- _Try it_:
Begin at the top of the records below and return each line exactly through the line with "Softmax. Fig. [fig_ring_loss_visual]". Skip pictures.

(Records supplied begins)

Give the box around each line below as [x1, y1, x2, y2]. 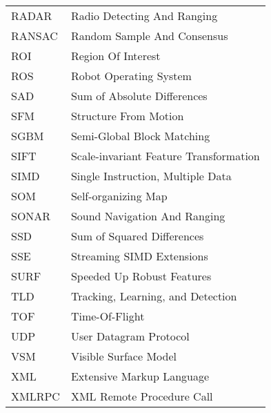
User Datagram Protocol [70, 328, 190, 344]
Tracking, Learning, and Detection [70, 288, 237, 304]
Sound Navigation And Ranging [70, 208, 225, 224]
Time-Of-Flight [70, 308, 145, 324]
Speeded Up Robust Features [70, 268, 212, 284]
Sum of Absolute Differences [70, 88, 208, 104]
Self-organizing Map [70, 188, 168, 204]
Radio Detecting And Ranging [70, 8, 218, 23]
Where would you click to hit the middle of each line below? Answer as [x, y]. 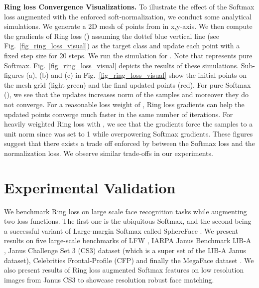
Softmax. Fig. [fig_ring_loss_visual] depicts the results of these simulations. [122, 65]
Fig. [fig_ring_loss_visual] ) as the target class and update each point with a [122, 46]
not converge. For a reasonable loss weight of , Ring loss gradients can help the [124, 104]
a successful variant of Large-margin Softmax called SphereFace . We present [121, 230]
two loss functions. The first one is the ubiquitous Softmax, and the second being [128, 221]
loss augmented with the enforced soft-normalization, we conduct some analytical [128, 16]
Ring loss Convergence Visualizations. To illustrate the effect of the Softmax [129, 6]
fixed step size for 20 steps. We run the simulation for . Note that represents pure [128, 55]
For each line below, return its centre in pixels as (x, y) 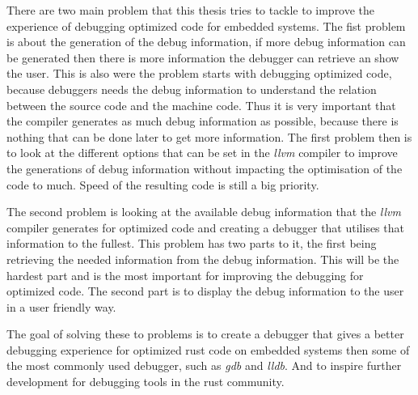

(Records supplied ends)

- _Response for this exercise_:
Give the box around each line below as [x1, y1, x2, y2]. 
User Datagram Protocol [70, 328, 190, 344]
Tracking, Learning, and Detection [70, 288, 237, 304]
Sound Navigation And Ranging [70, 208, 225, 224]
Time-Of-Flight [70, 308, 145, 324]
Speeded Up Robust Features [70, 268, 212, 284]
Sum of Absolute Differences [70, 88, 208, 104]
Self-organizing Map [70, 188, 168, 204]
Radio Detecting And Ranging [70, 8, 218, 23]
Where would you click to hit the middle of each line below? Answer as [x, y]. 
Softmax. Fig. [fig_ring_loss_visual] depicts the results of these simulations. [122, 65]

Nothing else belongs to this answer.